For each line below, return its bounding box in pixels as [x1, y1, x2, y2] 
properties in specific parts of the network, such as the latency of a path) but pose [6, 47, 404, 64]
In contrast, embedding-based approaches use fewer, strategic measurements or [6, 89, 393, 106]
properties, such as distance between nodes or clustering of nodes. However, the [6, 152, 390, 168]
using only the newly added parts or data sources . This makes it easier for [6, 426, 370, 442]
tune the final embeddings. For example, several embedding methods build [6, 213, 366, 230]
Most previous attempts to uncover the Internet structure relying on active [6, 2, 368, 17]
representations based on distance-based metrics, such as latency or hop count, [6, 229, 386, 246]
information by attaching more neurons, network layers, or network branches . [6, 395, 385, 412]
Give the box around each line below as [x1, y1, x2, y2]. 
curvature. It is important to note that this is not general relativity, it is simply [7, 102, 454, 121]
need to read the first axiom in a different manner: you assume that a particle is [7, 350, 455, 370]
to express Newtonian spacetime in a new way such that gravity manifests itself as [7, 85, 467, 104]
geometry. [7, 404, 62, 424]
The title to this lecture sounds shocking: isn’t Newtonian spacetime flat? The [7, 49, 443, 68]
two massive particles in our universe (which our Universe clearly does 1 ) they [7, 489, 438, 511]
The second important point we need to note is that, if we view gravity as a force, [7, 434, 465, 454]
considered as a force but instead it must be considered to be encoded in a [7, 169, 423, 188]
-=-=-=-=-
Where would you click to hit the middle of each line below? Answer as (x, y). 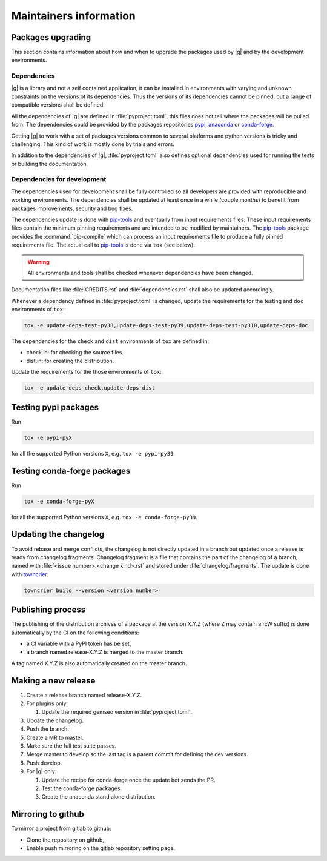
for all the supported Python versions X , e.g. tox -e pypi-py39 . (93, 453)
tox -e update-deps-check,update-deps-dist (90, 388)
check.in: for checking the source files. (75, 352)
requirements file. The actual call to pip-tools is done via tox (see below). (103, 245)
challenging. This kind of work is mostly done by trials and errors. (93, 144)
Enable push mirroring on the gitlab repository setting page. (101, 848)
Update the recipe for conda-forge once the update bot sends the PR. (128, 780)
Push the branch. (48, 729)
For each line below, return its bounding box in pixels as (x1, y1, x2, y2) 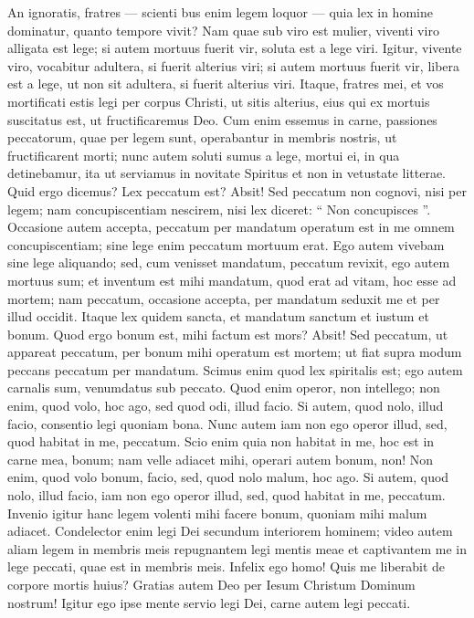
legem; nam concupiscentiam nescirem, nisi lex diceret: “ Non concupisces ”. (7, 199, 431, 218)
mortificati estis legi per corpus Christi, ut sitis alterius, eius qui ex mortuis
-=-=-=-=-
What you have to do
Give back exactly the lines above starting at the line where "tune the final" appears and ending at the line where "considered as a" appears, both included, with no other lines.

Exercise response
tune the final embeddings. For example, several embedding methods build [6, 213, 366, 230]
Most previous attempts to uncover the Internet structure relying on active [6, 2, 368, 17]
representations based on distance-based metrics, such as latency or hop count, [6, 229, 386, 246]
information by attaching more neurons, network layers, or network branches . [6, 395, 385, 412]
Give the box around each line below as [x1, y1, x2, y2]. 
curvature. It is important to note that this is not general relativity, it is simply [7, 102, 454, 121]
need to read the first axiom in a different manner: you assume that a particle is [7, 350, 455, 370]
to express Newtonian spacetime in a new way such that gravity manifests itself as [7, 85, 467, 104]
geometry. [7, 404, 62, 424]
The title to this lecture sounds shocking: isn’t Newtonian spacetime flat? The [7, 49, 443, 68]
two massive particles in our universe (which our Universe clearly does 1 ) they [7, 489, 438, 511]
The second important point we need to note is that, if we view gravity as a force, [7, 434, 465, 454]
considered as a force but instead it must be considered to be encoded in a [7, 169, 423, 188]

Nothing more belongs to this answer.